Но, как говорили многочисленные завистники и недоброжелатели, был он не столько историк, сколько истерик.
Павла Николаевича он утомлял, но и околдовывал.
Зато от генеральной линии не отступал ни на шаг, и в смысле чистоты риз был хотя и нелеп, но умилителен.
Конец его был страшен: во время немецкого владычества, за какую-то провинность, а может быть и просто нелепость, сумасшедшего муллу забили лагерной плетью, и забили на смерть.
Невзирая, однако, на разнокалиберность состава и не неодинаковость склонностей и убеждений, жили мы на редкость дружно, тесно, а порою и весело.
Душой газеты, и настоящим, неполитическим ее редактором был, разумеется, все тот же А. А. Поляков.
Милюков возглавлял, Поляков правил.
Альбатрос парил в поднебесье, рулевой стоял у руля.
Стоял и наводил панику на окрестности.
Сокращал Минцлова, укрощал многострочного Вакара, доказывал Павлу Павловичу Гронскому, что Милюков статьи его всё равно не пропустит, и красным карандашом, краснее которого не было на свете, перечёркивал опасные места, советуя их исправить заранее.
Потом, завидев Полякова-Литовцева, хватался за голову и затыкал уши, ибо наперёд знал, что Литовцев не только развернётся на два полных подвала, но еще будет читать всю свою многовёрстную статью вслух и после каждого абзаца захлёбываться и требовать шумного и немедленного одобрения.
А специальностью Абрамыча было всё, что угодно, но во всяком случае не восхищение и не угождение.

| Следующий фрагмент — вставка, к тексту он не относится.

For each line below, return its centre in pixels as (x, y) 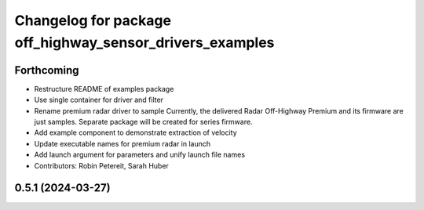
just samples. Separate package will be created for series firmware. (143, 122)
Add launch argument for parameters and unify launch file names (140, 155)
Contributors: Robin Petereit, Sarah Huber (101, 165)
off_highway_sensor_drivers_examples (144, 42)
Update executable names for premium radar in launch (122, 143)
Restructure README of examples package (104, 89)
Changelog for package (93, 20)
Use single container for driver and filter (99, 100)
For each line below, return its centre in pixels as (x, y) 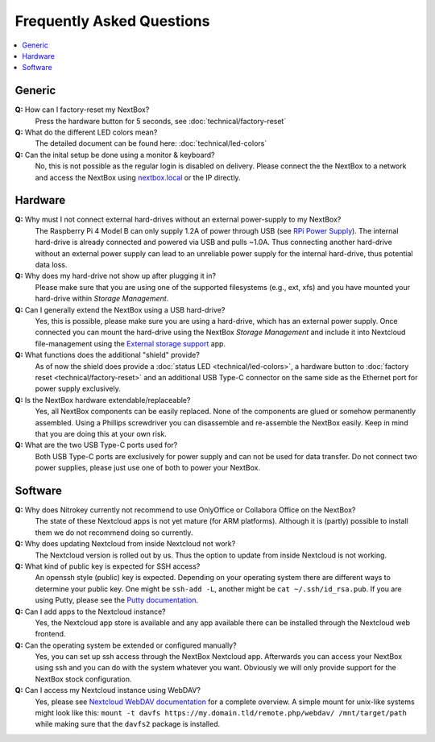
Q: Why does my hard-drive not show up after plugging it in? (116, 276)
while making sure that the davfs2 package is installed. (128, 724)
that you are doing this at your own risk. (101, 433)
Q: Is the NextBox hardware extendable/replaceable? (103, 400)
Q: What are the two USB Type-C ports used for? (96, 445)
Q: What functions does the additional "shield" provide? (108, 355)
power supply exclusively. (78, 389)
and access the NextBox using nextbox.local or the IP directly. (138, 177)
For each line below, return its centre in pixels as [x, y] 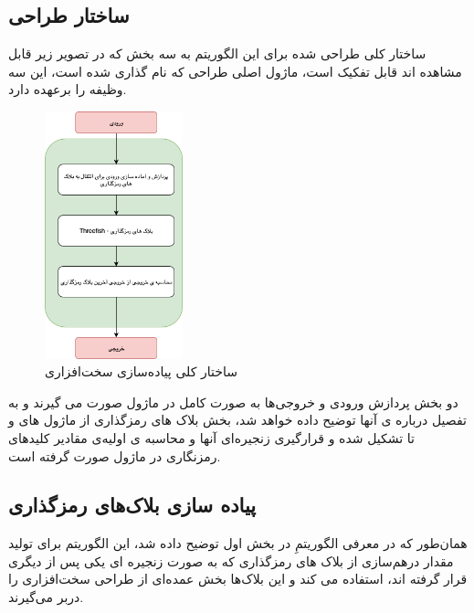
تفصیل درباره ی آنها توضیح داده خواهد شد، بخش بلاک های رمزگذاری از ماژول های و [237, 420]
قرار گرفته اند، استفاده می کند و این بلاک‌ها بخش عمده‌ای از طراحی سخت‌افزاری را [238, 579]
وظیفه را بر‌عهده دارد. [68, 89]
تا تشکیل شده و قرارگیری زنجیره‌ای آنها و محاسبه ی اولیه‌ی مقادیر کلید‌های [211, 437]
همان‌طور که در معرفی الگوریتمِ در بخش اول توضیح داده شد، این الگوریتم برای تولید [238, 543]
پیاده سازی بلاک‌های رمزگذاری [132, 505]
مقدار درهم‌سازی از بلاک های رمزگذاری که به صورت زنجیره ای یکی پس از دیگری [231, 560]
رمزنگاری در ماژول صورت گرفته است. [115, 455]
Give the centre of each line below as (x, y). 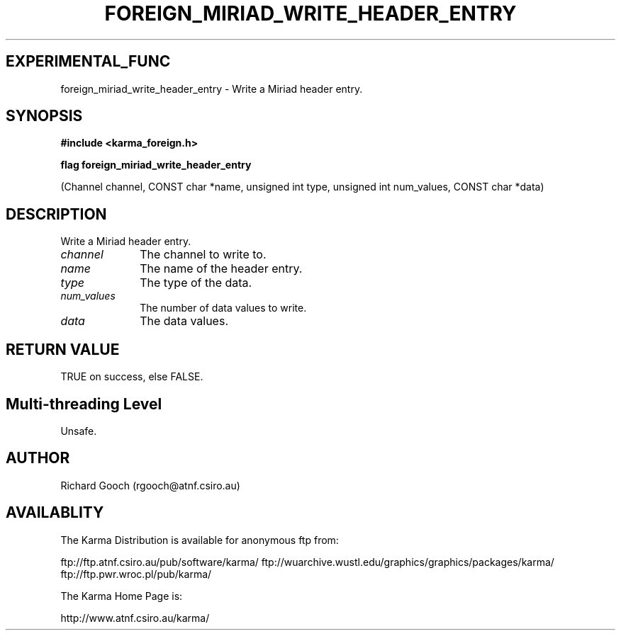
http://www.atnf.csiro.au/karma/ (135, 618)
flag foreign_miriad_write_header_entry (156, 165)
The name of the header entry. (221, 269)
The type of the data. (196, 283)
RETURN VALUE (63, 349)
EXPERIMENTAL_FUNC (88, 62)
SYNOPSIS (44, 116)
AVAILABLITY (55, 513)
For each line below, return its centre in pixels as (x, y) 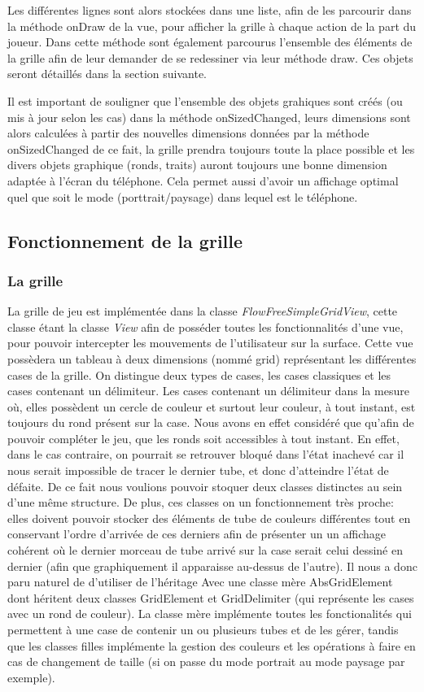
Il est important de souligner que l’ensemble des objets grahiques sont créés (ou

Андрей Седых, которого все любили за весёлый нрав и несомненное остроумие, говорил по этому поводу, что в России было три словаря — один Грота, другой Даля и третий Ал. Абр. Полякова.
На что Поляков неизменно отвечал ему одной и той же тирадой, выдернутой на этот случай из какого-то моего давнишнего альбома пародий.
— Эй вы, Седых, чортова кукла, идите-ка сюда и послушайте!
Седых, не подымаясь с места, сейчас же и весьма непринуждённо парировал:
— Лучше быть чортовой куклой, чем очковой змеёй.
Прозвище было придумано всё тем же своевольным Андреем, и заключало в себе весьма прозрачный намек на знаменитые Абрамычевы очки, через стекла которых сверкал и пронзал очередную жертву неумолимый взгляд когда-то голубых глаз.
Поляков терпеливо и угрожающе ждал, пока Седых, под непрерывный стук пишущих машинок, не выговорит весь свой репертуар.
— Красноречивей слов иных очков немые разговоры!.. — продолжал подливать масла в огонь неунимавшийся король репортажа.
Наконец, когда уже все реплики были очевидно исчерпаны, Седых без всякого энтузиазма подходил к столу Саванароллы, — еще одно из многих прозвищ Абрамыча — и с невинным видом спрашивал:
— Вы мне кажется хотите сказать что-то приятное?
Поляков наклонялся через весь стол, и с убийственной отчётливостью произносил свою излюбленную фразу:
— Я вам хотел сказать, молодой человек, то, что вам хорошо известно…
— А именно? — продолжая криво улыбаться и уже заранее трясясь от душившего его смеха, наигранной октавой спрашивал Седых.
Все четыре машинки во мгновение ока останавливались, и Поляков, комкая отчет о заседании Палаты, только что отстуканный королём репортажа, уже в полном бешенстве выражался вовсю:
— Известно ли вам, молодой человек, что заседания Палаты Депутатов происходят в Париже, а не в Феодосии? И что то, что вы переводите с французского, предпочтительно переводить на русский, а не на крымско-татарский?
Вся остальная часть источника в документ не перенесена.